They’re interrupted by the police knocking at the door, dragging Frank home from a night out. They’re all on first name terms, so you guess this isn’t the first time Frank has been unceremoniously set down by the kitchen cabinet. “I wouldn’t put him near a carpet until his pants dry out a bit” shrugs the officer. He’s pushing 50 and on disability, living a world away from the kind of upward social mobility the government likes to crow about. If there’s such a thing as ‘responsibility’ and ‘duty’, then Frank’s responsibility is to drink himself into trouble, and your duty to get him home without anyone finding out he’s scamming Social Security. There’s a lot of bumbling, not a lot of fighting; he’s a happy drunk really, and hey: the bills get paid. Not by him, but they do.
The biggest revelation about Shameless is that it dares to defy convention. There’s a tendency for dramas like this to render the characters angry, two-dimensional hick stereotypes; ‘My Name Is Earl’ was particularly guilty of it. But the Gallaghers are a family that share an odd affection for one another. Take the two eldest brothers: we join Lip as his neighbour goes down on him during one of their regular tutoring sessions, the revelation of calculus as an aphrodisiac a surprise to him and everyone else. When he begins to suspect his brother might be gay (the stash of butch wank-mags give it away even if being a weekend Paratrooper doesn’t), what does he do? He takes Ian along to that neighbour and she gets right to it, as if it were all totally normal. “Like playing pool with a rope” she offers as evidence of his emerging sexuality. Other shows might have angled into an expose on family intolerance, but Shameless proves itself better than that, with Lip emerges with a strange kind of sweetness that I found touching. I wasn’t expecting that.
The problem is, you might; you were there the first time around. What’s going to be your reaction to ragtag Americans impersonating characters you’ve grown to love? I can’t answer that for you, but let me offer this: this is no Coupling or Spaced. It’s not The Thick Of It. Shameless isn’t another in a line of remade and aborted shows that exist only to remind us lightning can’t easily be re-captured. There are no faked Manc accents, no awkward British colloquialisms. West Wing fans will find doubting the motivations of producer John Wells easy enough, but his vision of Shameless is humourous and spiky, and it doesn’t root around in its filth nearly as much as you fear. I’m yet to be convinced that Macy, for all his mastery, is the right man for the role of Frank – he all too often plays to the back-row when dialling it down would be more effective – but the strength surrounding him has me open to being convinced.

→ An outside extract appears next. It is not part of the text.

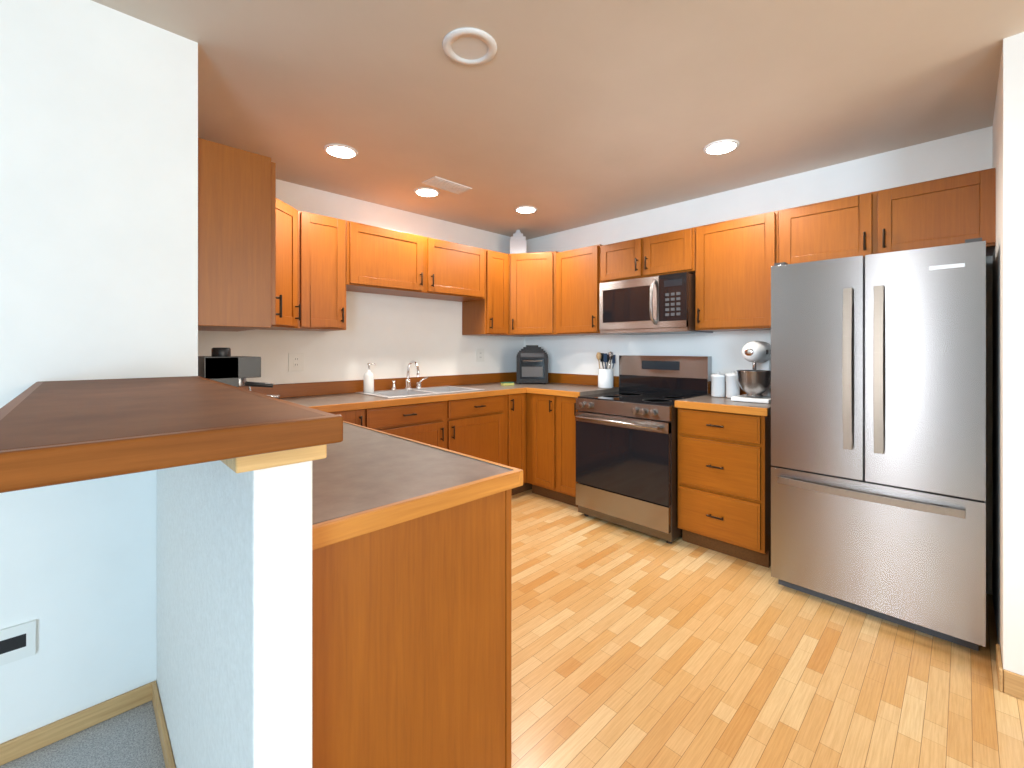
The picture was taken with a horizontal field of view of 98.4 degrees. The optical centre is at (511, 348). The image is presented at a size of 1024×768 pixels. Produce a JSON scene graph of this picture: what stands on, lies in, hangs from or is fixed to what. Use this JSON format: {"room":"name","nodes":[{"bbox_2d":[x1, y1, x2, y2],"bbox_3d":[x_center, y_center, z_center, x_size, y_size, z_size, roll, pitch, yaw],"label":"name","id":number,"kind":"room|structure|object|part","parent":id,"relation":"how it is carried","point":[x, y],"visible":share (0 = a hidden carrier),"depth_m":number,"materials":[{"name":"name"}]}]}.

Whatever your take on the merits of translating shows like this to an American audience, Shameless is good on its own merits. If it captures the essence of the original then all the better, but this version – like The Office before it – has all the ingredients for something new and, dare I say it, better.
Episodes pilot
Posted on January 20, 2011 by Paul
If leaving a big show is a road paved with good intentions, then Matt LeBlanc’s career is surely the Highway of Death out of Kuwait. The spectre of Friends looms large even now, some 7 years after it came to an end, and his pitch for a Kelsey Grammer career in spinoff ‘Joey’ failed to find a by-then weary audience. To add insult to injury, his movie career was over before it began, watching helplessly as 1998′s Lost in Space received a critical panning so universal that he might well have wished he’d… well, the jokes write themselves.
Billed as something of a critical revival for LeBlanc, Showtime’s ‘Episodes’ premiered last week and, as his first acting venture in a number of years, is a valiant attempt to distance himself from the Tribbiani brand he’s become so completely synonymous with. The premise is certainly a promising one, structured around a British writing duos attempts to recreate their show in America. Though its setup allows him a degree of humility in sending himself up for the sake of a good script, what will have more immediately struck LeBlanc is the conspicuous absence of a laughter track to lean on; a concession to the prevailing wind of almost all high-end comedy since HBO’s Curb Your Enthusiasm. A brave step away from the world of Friends it might be, but having seen the end product one wonders whether there actually *was* a studio audience present, just not one that found any of it very funny; for a comedy, it’s scarily plausible.
The writers – both in real life and on the show – are Tamsin Greig and Stephen Mangan, who you might remember from Channel 4′s clever Green Wing. Together, they’ve gone about as far as you can in British comedy without climbing the ego scaffolding of Ricky Gervais, and so this trip across the pond seems the natural next step. Mangan is cast as the buffoonish Sean Lincoln, a genial enough type who finds himself lurching from one inconsequential faux pas to another without a trace of mean-spirited intentionality. In contrast, on-screen wife Beverley (Greig) is immediately revealed as the unlikeliest comedy writer this side of Rob Schneider, by virtue of being profoundly and relentlessly unfunny. As seems to be typical for TV, she comes across as a nagging harridan wherever possible, and if it’s an act designed to elicit sympathy for the terminally brow-beaten Sean, then it does so at the cost of turning a central pillar of the show into an unintentional hate-figure.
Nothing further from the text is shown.